A Criada Patroa - La Serva Padrona

Libreto: G.A. Frederico
Musica: Giambattista Pergolesi
Estréia: 28 de agosto de 1773, em Nápoles - Teatro de São Bartolomeo
Sua estréia aconteceu quando na apresentação de uma ópera séria, apareceu como um intermezzo cômico e se tornou um dos mais famosos intermezzos. Houve então a separação de sua posição original e foi ganhar fama internacional, principalmente em Paris. Em 1752, uma produção sua provocou uma guerra de panfletagem entre os partidários da ópera francesa e da italiana, "A Guerra dos Bufões", e lideraram a fundação da ópera cômica na França. Nos dias atuais, "A Criada Patroa" tem um público próprio.

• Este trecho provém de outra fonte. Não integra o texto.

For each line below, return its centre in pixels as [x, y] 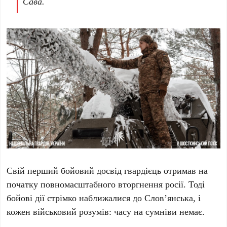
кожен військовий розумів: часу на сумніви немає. [106, 211]
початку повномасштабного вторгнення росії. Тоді [106, 184]
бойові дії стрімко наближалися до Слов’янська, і [104, 197]
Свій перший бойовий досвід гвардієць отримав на [107, 170]
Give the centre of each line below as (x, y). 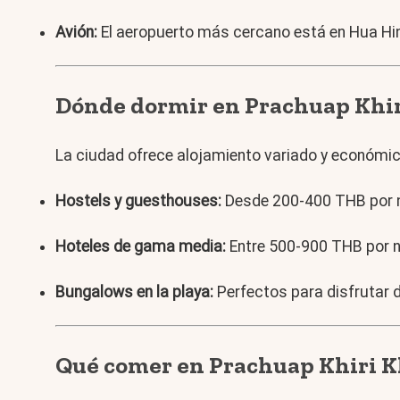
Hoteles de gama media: (141, 247)
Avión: (76, 32)
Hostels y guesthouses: (138, 201)
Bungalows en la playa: (134, 292)
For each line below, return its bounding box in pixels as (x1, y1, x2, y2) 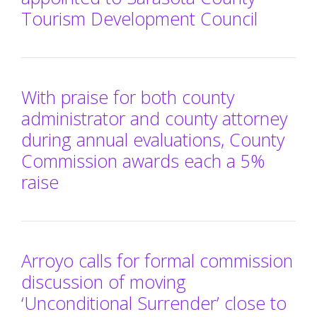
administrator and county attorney (21, 106, 287, 131)
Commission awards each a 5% (21, 149, 265, 173)
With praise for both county (21, 85, 234, 110)
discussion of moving (21, 270, 186, 294)
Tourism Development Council (21, 6, 258, 31)
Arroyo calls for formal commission (21, 248, 293, 273)
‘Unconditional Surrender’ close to (21, 291, 287, 316)
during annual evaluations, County (21, 127, 284, 152)
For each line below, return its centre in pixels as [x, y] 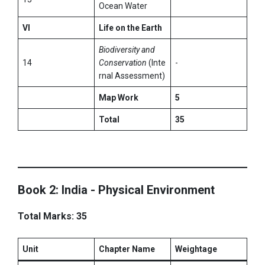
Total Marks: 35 [52, 216]
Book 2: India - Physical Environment [116, 190]
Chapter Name [127, 249]
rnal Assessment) [132, 76]
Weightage [196, 249]
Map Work [119, 98]
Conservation [123, 63]
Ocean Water [123, 6]
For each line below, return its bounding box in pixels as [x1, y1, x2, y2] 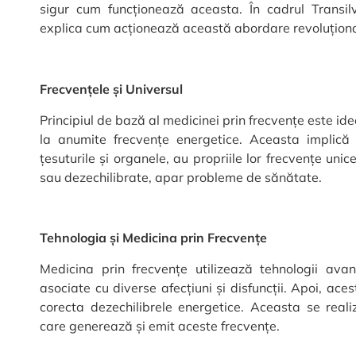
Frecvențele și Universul [40, 81, 183, 98]
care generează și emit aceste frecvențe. [40, 317, 280, 334]
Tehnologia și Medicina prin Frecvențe [40, 230, 267, 246]
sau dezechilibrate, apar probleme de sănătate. [40, 168, 322, 185]
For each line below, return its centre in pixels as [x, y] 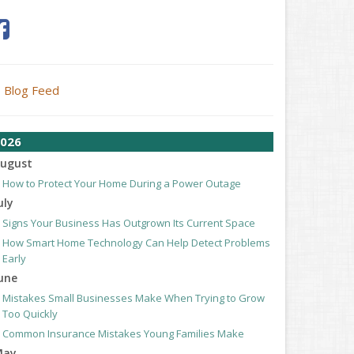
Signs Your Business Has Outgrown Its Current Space [129, 223]
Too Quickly [30, 314]
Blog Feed [32, 90]
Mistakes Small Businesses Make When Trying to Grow [134, 298]
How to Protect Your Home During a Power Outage [122, 183]
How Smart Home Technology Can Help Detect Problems [136, 243]
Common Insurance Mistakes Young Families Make [123, 333]
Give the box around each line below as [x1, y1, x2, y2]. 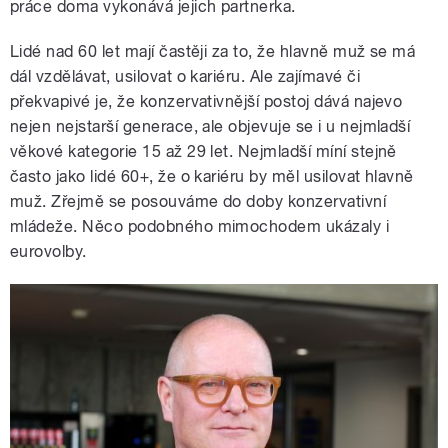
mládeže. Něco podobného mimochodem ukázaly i [10, 217, 390, 237]
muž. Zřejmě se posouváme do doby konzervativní [10, 192, 387, 212]
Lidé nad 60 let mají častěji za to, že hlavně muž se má [10, 42, 416, 62]
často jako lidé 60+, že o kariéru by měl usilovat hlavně [10, 167, 414, 187]
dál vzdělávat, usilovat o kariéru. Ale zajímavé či [10, 67, 361, 87]
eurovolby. [10, 242, 87, 262]
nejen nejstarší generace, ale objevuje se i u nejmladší [10, 117, 411, 137]
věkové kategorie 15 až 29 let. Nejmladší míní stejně [10, 142, 397, 162]
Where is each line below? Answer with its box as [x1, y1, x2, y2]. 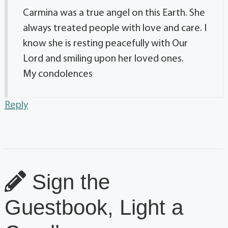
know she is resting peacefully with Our [23, 38, 188, 49]
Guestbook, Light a [5, 195, 183, 219]
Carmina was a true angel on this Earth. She [23, 8, 205, 18]
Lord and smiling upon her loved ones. [23, 53, 184, 64]
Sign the [26, 169, 110, 194]
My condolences [23, 69, 93, 79]
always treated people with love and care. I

A Flauta Mágica - The Magic Flute

Ópera fantasia em dois atos, com libreto alemão, de Emanuel Schikaneder. Sua estréia foi em Viena, na Áustria em 1791. Tanto Mozart como Schikaneder pertenciam à maçonaria e grande parte da Flauta Mágica descreve lendas e rituais maçônicos. A ópera porém, pode ser apreciada como um simples conto de fadas que conta a história de amor entre Tamino e Pamina. O título da ópera vem de uma flauta mágica que protege Tamino dos perigos. Esta peça tem diálogos falados no lugar de recitativos, alguns trechos musicais assemelham-se a simples melodias folclóricas, embora várias árias sejam dramáticas e solenes. A abertura desta ópera é muitas vezes apresentada em concertos, como uma peça separada. Clique << AQUI >> e conheça mais sobre a ópera A Flauta Mágica.


Aída

Ópera trágica em quatro atos, libreto em italiano de Verdi e de Antônio Ghislanzoni, estreou em 1871, no Cairo, Egito.
Esta ópera foi composta a pedido do governante egípcio, para as comemorações da abertura do canal de Suez e da inauguração do teatro da ópera do Cairo. A história tem lugar no Egito antigo e gira em torno do trágico romance entre Aída, escrava etíope, e Radamés, oficial do exército egípcio. É uma grande ópera e exige um numeroso elenco; tem cenas grandiosas, com muitas presenças em cena, coros de soldados, escravos, sacerdotes, além de elaborado balé. O segundo ato inclui a emocionante e famosa Marcha Triunfal, na qual o soberano egípcio passa em revista seu exército.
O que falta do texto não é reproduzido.